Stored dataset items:
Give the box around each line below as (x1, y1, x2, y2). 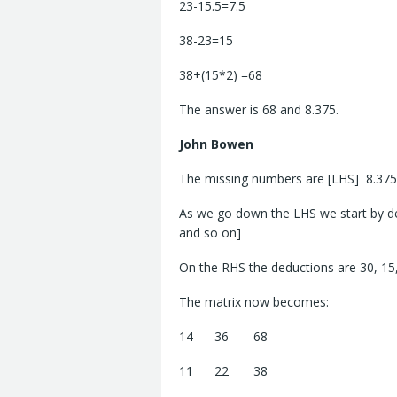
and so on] (179, 224, 241, 242)
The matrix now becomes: (179, 293, 329, 311)
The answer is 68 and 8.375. (179, 101, 339, 119)
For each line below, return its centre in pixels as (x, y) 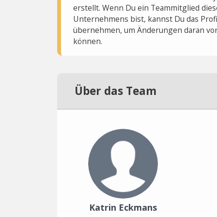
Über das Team (116, 91)
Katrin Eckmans (123, 207)
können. (87, 41)
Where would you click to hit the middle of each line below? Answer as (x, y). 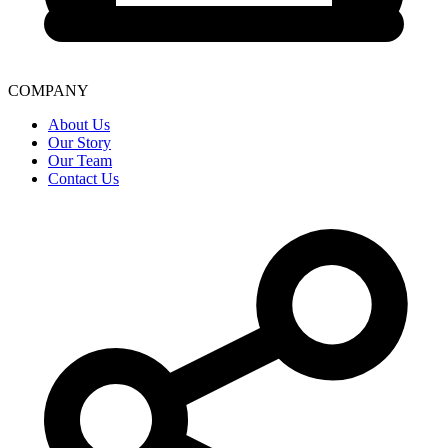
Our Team (80, 160)
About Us (79, 124)
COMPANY (48, 90)
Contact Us (83, 178)
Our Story (79, 142)
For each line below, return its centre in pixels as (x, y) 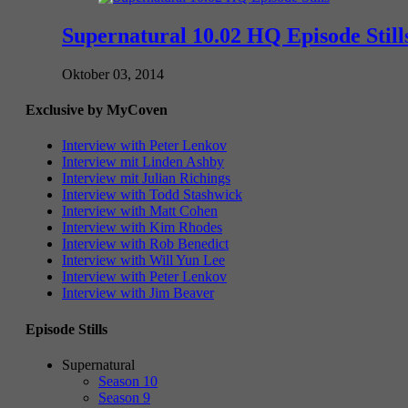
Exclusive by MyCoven (97, 110)
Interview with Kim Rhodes (142, 228)
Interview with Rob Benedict (145, 244)
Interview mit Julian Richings (146, 178)
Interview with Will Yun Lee (143, 260)
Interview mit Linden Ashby (143, 162)
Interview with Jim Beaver (138, 293)
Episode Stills (66, 329)
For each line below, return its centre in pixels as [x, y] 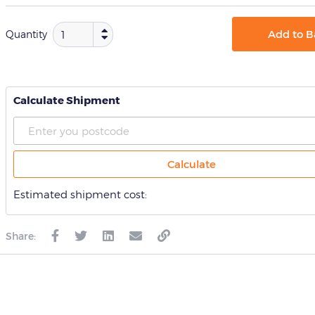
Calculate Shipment [67, 100]
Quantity [26, 34]
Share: [21, 236]
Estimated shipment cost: [80, 194]
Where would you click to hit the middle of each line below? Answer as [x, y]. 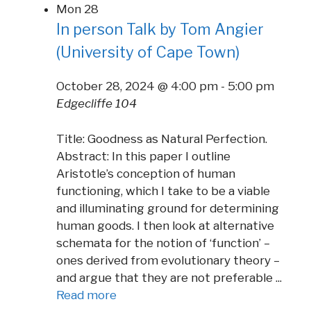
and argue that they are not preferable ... [169, 277]
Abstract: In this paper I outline [143, 156]
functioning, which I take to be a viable [163, 191]
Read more [86, 295]
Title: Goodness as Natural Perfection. [162, 138]
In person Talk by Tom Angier [160, 30]
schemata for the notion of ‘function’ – [163, 243]
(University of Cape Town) [148, 52]
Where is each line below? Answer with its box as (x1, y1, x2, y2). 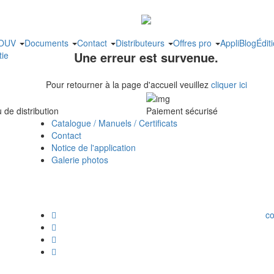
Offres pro (173, 37, 214, 49)
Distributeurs (116, 37, 167, 49)
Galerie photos (51, 153, 108, 166)
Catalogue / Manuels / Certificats (51, 116, 177, 129)
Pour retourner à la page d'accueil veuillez (45, 78, 211, 91)
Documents (24, 37, 71, 49)
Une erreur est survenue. (74, 48, 218, 67)
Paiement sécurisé (146, 104, 218, 117)
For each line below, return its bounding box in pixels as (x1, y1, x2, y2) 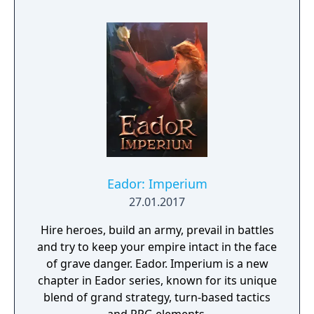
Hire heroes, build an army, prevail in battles (40, 222, 274, 238)
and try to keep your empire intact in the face (37, 239, 277, 254)
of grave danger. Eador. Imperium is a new (46, 256, 268, 271)
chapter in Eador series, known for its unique (37, 273, 277, 288)
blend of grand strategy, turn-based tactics (43, 289, 271, 305)
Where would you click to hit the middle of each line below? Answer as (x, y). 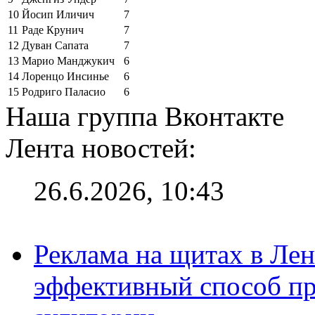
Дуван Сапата (55, 45)
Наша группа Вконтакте (145, 116)
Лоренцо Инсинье (65, 76)
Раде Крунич (53, 30)
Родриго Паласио (64, 91)
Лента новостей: (101, 148)
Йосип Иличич (58, 14)
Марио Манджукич (68, 60)
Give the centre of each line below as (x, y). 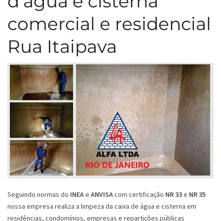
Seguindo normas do (39, 195)
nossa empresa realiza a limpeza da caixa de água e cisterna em (102, 206)
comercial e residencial (109, 24)
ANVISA (102, 195)
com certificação (139, 195)
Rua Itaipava (62, 47)
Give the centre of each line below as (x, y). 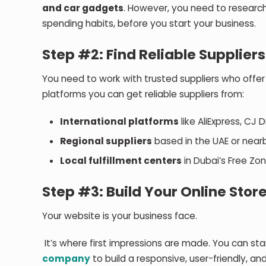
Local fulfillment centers (121, 160)
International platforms (120, 121)
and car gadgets (83, 8)
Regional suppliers (106, 141)
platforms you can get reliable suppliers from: (143, 94)
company (66, 258)
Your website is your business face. (120, 216)
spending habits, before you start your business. (151, 23)
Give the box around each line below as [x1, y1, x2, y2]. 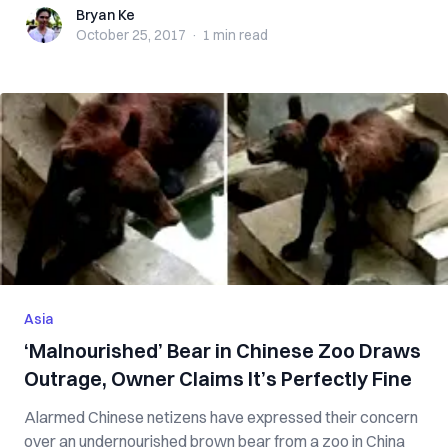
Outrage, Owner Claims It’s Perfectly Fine [24, 366, 412, 391]
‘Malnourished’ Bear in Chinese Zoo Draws [24, 338, 421, 363]
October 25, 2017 [76, 26, 186, 44]
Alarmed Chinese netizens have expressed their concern [24, 407, 418, 427]

Goal of the exercise:
Leave out the pictures and output every record above precisely as given.

Task solution:
Give the box around each line below as (x1, y1, x2, y2). 
and so on] (179, 224, 241, 242)
The matrix now becomes: (179, 293, 329, 311)
The answer is 68 and 8.375. (179, 101, 339, 119)
For each line below, return its centre in pixels as (x, y) 
Über das Team (116, 91)
Katrin Eckmans (123, 207)
können. (87, 41)
Where would you click to hit the middle of each line below? Answer as (x, y). 
Our Team (80, 160)
About Us (79, 124)
COMPANY (48, 90)
Contact Us (83, 178)
Our Story (79, 142)
For each line below, return its centre in pixels as (x, y) 
Exclusive by MyCoven (97, 110)
Interview with Kim Rhodes (142, 228)
Interview with Rob Benedict (145, 244)
Interview mit Julian Richings (146, 178)
Interview with Will Yun Lee (143, 260)
Interview mit Linden Ashby (143, 162)
Interview with Jim Beaver (138, 293)
Episode Stills (66, 329)
For each line below, return its centre in pixels as [x, y] 
Calculate Shipment [67, 100]
Quantity [26, 34]
Share: [21, 236]
Estimated shipment cost: [80, 194]
Where would you click to hit the middle of each line below? Answer as [x, y]. 
and argue that they are not preferable ... [169, 277]
Abstract: In this paper I outline [143, 156]
functioning, which I take to be a viable [163, 191]
Read more [86, 295]
Title: Goodness as Natural Perfection. [162, 138]
In person Talk by Tom Angier [160, 30]
schemata for the notion of ‘function’ – [163, 243]
(University of Cape Town) [148, 52]
Where is each line below? Answer with its box as (x1, y1, x2, y2). 
Offres pro (173, 37, 214, 49)
Distributeurs (116, 37, 167, 49)
Galerie photos (51, 153, 108, 166)
Catalogue / Manuels / Certificats (51, 116, 177, 129)
Pour retourner à la page d'accueil veuillez (45, 78, 211, 91)
Documents (24, 37, 71, 49)
Une erreur est survenue. (74, 48, 218, 67)
Paiement sécurisé (146, 104, 218, 117)
For each line below, return its bounding box in pixels as (x1, y1, x2, y2) 
Hire heroes, build an army, prevail in battles (40, 222, 274, 238)
and try to keep your empire intact in the face (37, 239, 277, 254)
of grave danger. Eador. Imperium is a new (46, 256, 268, 271)
chapter in Eador series, known for its unique (37, 273, 277, 288)
blend of grand strategy, turn-based tactics (43, 289, 271, 305)
Where would you click to hit the middle of each line below? Answer as (x, y). 
Дуван Сапата (55, 45)
Наша группа Вконтакте (145, 116)
Лоренцо Инсинье (65, 76)
Раде Крунич (53, 30)
Родриго Паласио (64, 91)
Лента новостей: (101, 148)
Йосип Иличич (58, 14)
Марио Манджукич (68, 60)
Give the centre of each line below as (x, y). 
Seguindo normas do (39, 195)
nossa empresa realiza a limpeza da caixa de água e cisterna em (102, 206)
comercial e residencial (109, 24)
ANVISA (102, 195)
com certificação (139, 195)
Rua Itaipava (62, 47)
Give the centre of each line below as (x, y). 
Local fulfillment centers (121, 160)
International platforms (120, 121)
and car gadgets (83, 8)
Regional suppliers (106, 141)
platforms you can get reliable suppliers from: (143, 94)
company (66, 258)
Your website is your business face. (120, 216)
spending habits, before you start your business. (151, 23)
Give the box around each line below as [x1, y1, x2, y2]. 
Outrage, Owner Claims It’s Perfectly Fine [24, 366, 412, 391]
‘Malnourished’ Bear in Chinese Zoo Draws [24, 338, 421, 363]
October 25, 2017 [76, 26, 186, 44]
Alarmed Chinese netizens have expressed their concern [24, 407, 418, 427]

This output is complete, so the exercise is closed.